Элина Конищева смотрела на него, зло прищурив глаза. А Петр невозмутимо продолжил:

– Ваши родители погибли за полгода до того, как вы вышли замуж за Конищева. Эти два события как-то связаны?

И тут веселая вдова молниеносно влепила Петру пощечину – он даже дернуться не успел.

– Вам так нравится копаться в чужих тайнах?! – прошипела она.

– Конищева, вы в своем уме? – рявкнул Петр и потер пострадавшую щеку. – Напоминаю – я при исполнении служебных обязанностей!

– Ну так арестуйте меня! – снова прошипела она, а потом вскочила и отошла к большому окну. Шторы на нем были тоже зеленого бархата. Она стояла у окна, и плечи ее вздрагивали.

Так.

Петр вздохнул, покосился на второй бутерброд. А потом встал и подошел к вдове. Она плакала. Точнее, она пыталась не плакать, но у нее это не получалось. Но само решение не давать воли слезам не уважать было нельзя. Петр вдруг положил руки на вздрагивающие плечи.

– Элина Константиновна, я вам не враг. Я спрашиваю не потому, что мной владеет нездоровое любопытство. Для того, чтобы найти убийцу вашего мужа, мне надо все понимать про его жизнь.

– А если убийца я? – тихо спросила она.

– А убийца вы? – в тон ей спросил Петр, не убирая рук с ее плеч.

Она судорожно вздохнула. Шмыгнула носом, резко оттерла тыльной стороной кисти щеки – и шагнула в сторону.

– А это вам решать. Вы же верите только фактам.

***

Они снова устроились за столом под зеленым бархатом. Конищева закурила.

– Вам не мешает табачный дым, Петр Тихонович?

– Мешает, но это ваш дом.

Она хмыкнула, но сигарету не погасила. Только голову повернула в сторону, и теперь Петр любовался на ее чеканный профиль.

– Скажите, ваши родители живы? – внезапно спросила она.

– Да.

– А вы думали когда-нибудь об их смерти? Ну, что когда-нибудь это случится? Бессмертных же нет. Думали?

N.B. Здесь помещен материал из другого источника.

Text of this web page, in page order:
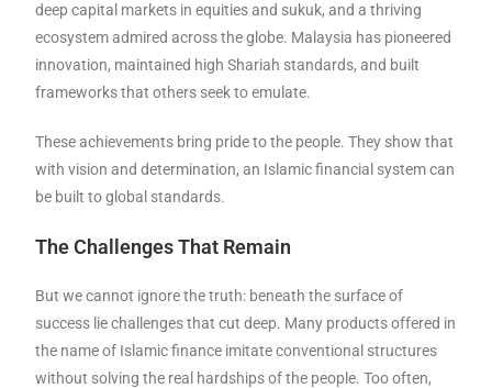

Петр помолчал, раздумывая над ответом.

– Нет. То есть, иногда такие мысли всплывают, но я их гоню. Я не хочу об этом думать, – неожиданно для себя честно ответил он.

– Вот и я об этом никогда не думала. А получилось… Вы можете себе представить, что это такое – остаться в двадцать полной сиротой?

– Я думаю, что это трудное испытание.

– У вас просто исчезает земля под ногами, – Элина Конищева повернула к нему лицо. Глаза были уже сухими, а нос сохранял розоватый цвет. – Я просто… просто выпала из жизни. Я не помню, что я тогда делала, что ела, что пила. В какой-то момент я просто закрылась дома и перестала выходить. Вообще, понимаете? Просто была дома. Я не помню, что я в это время делала! Кажется, большую часть времени просто лежала. Кто-то приходил, стучал, звонил в дверь – я не открывала. Телефон выключила. Но я не ходила на занятия и… И однажды ко мне домой пришёл Валентин Самуилович. Он был мой… мой наставник в училище.

– Поэтому вы ему открыли?

– Нет. Я ему тоже не открыла. Он кому-то заплатил – и дверь вскрыли.

– А что потом?

– Он просто забрал меня к себе. Кормил с ложечки. Кричал. Ругался. Читал стихи и пел колыбельные. Заставлял ему позировать.

– Обнаженной?

– Пётр Тихонович… – укоризненно вздохнула Конищева. – Ну почему вы сразу думаете о людях… так?

– Знаете, мне мой напарник рассказывал, что когда он допрашивал коллег Валентина Самуиловича на их рабочем месте, во время разговора в комнату заглянул один из сотрудников училища со словами «А что, у вас тут опять натурщицу изнасиловали?».